_Task details_:
Starting at the top of the listing, extract every line up to and including the one with "main body of". Pictures stay out of the copy.

_Record excerpts_:
▬▬▬▬▬▬

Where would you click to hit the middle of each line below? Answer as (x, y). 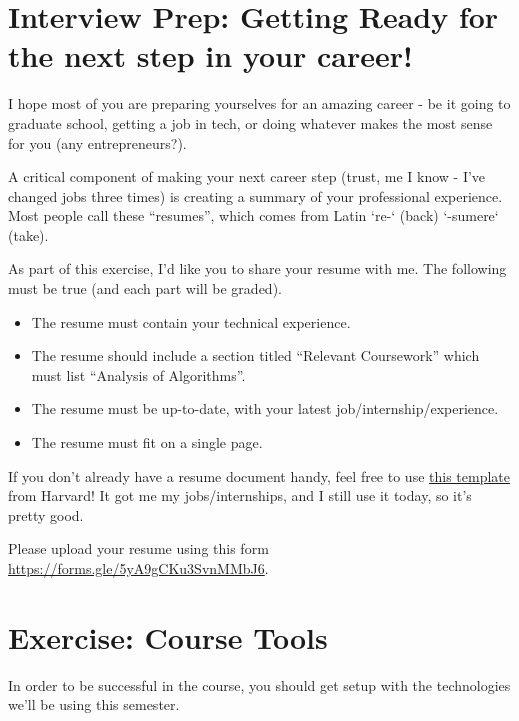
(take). (28, 234)
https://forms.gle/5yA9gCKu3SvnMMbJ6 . (138, 568)
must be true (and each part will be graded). (145, 288)
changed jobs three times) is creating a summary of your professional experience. (255, 195)
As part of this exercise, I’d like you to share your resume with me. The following (257, 268)
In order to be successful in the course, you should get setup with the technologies (259, 684)
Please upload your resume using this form (138, 548)
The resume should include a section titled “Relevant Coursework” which (255, 355)
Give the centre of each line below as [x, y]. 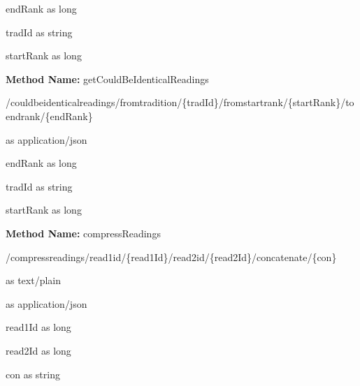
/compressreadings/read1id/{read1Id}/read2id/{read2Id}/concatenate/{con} [171, 257]
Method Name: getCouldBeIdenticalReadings [107, 79]
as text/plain [34, 280]
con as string [33, 374]
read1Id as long [38, 327]
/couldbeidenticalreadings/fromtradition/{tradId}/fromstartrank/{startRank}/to [180, 102]
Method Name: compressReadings [83, 233]
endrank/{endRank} [49, 116]
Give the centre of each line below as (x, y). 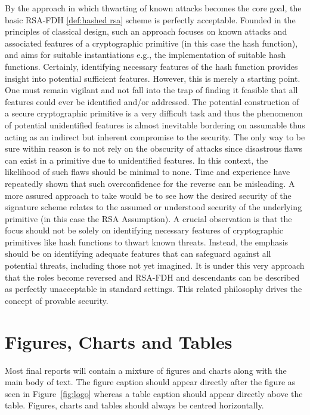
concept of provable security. (57, 300)
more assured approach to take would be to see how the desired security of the (148, 195)
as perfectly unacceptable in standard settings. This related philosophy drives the (154, 289)
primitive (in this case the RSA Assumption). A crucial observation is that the (148, 218)
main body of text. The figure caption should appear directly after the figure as (150, 382)
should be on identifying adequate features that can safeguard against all (138, 253)
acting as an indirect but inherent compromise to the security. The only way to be (155, 136)
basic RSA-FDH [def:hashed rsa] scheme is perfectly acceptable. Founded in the (150, 19)
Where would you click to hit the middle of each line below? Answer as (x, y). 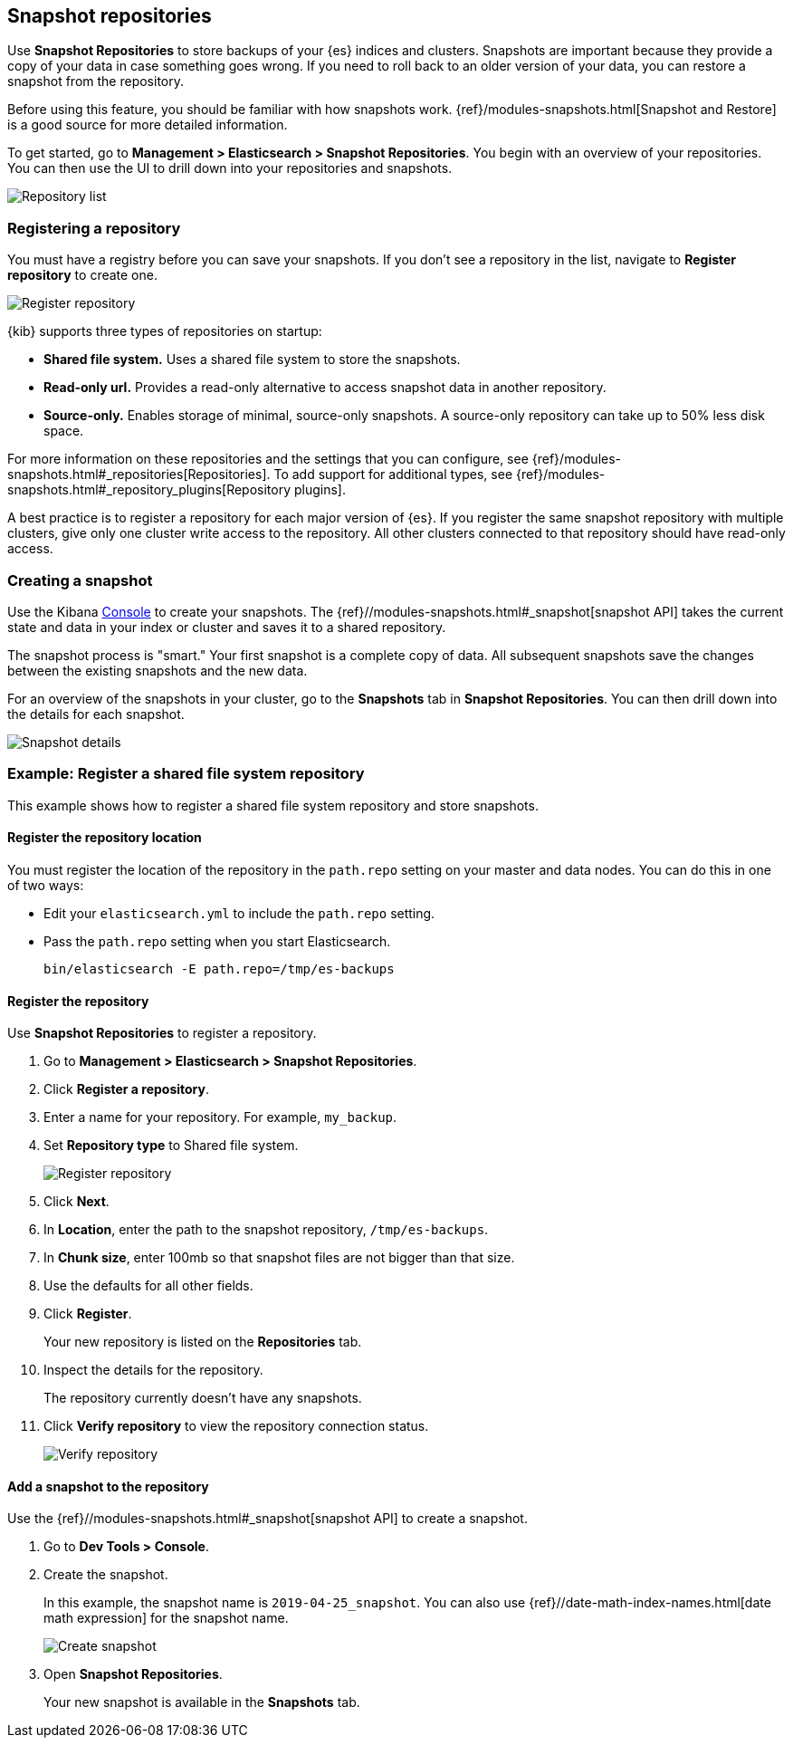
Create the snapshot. (106, 1575)
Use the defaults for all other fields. (148, 1286)
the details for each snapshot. (96, 714)
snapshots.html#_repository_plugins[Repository (149, 490)
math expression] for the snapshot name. (166, 1618)
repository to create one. (82, 275)
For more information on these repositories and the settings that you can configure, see (268, 459)
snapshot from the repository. (96, 81)

▬▬▬▬▬▬

_Result of this exercise_:
Where would you click to hit the middle of each line below? Answer as (x, y). 
(take). (28, 234)
https://forms.gle/5yA9gCKu3SvnMMbJ6 . (138, 568)
must be true (and each part will be graded). (145, 288)
changed jobs three times) is creating a summary of your professional experience. (255, 195)
As part of this exercise, I’d like you to share your resume with me. The following (257, 268)
In order to be successful in the course, you should get setup with the technologies (259, 684)
Please upload your resume using this form (138, 548)
The resume should include a section titled “Relevant Coursework” which (255, 355)
Give the centre of each line below as [x, y]. 
/compressreadings/read1id/{read1Id}/read2id/{read2Id}/concatenate/{con} [171, 257]
Method Name: getCouldBeIdenticalReadings [107, 79]
as text/plain [34, 280]
con as string [33, 374]
read1Id as long [38, 327]
/couldbeidenticalreadings/fromtradition/{tradId}/fromstartrank/{startRank}/to [180, 102]
Method Name: compressReadings [83, 233]
endrank/{endRank} [49, 116]
Give the centre of each line below as (x, y). 
concept of provable security. (57, 300)
more assured approach to take would be to see how the desired security of the (148, 195)
as perfectly unacceptable in standard settings. This related philosophy drives the (154, 289)
primitive (in this case the RSA Assumption). A crucial observation is that the (148, 218)
main body of text. The figure caption should appear directly after the figure as (150, 382)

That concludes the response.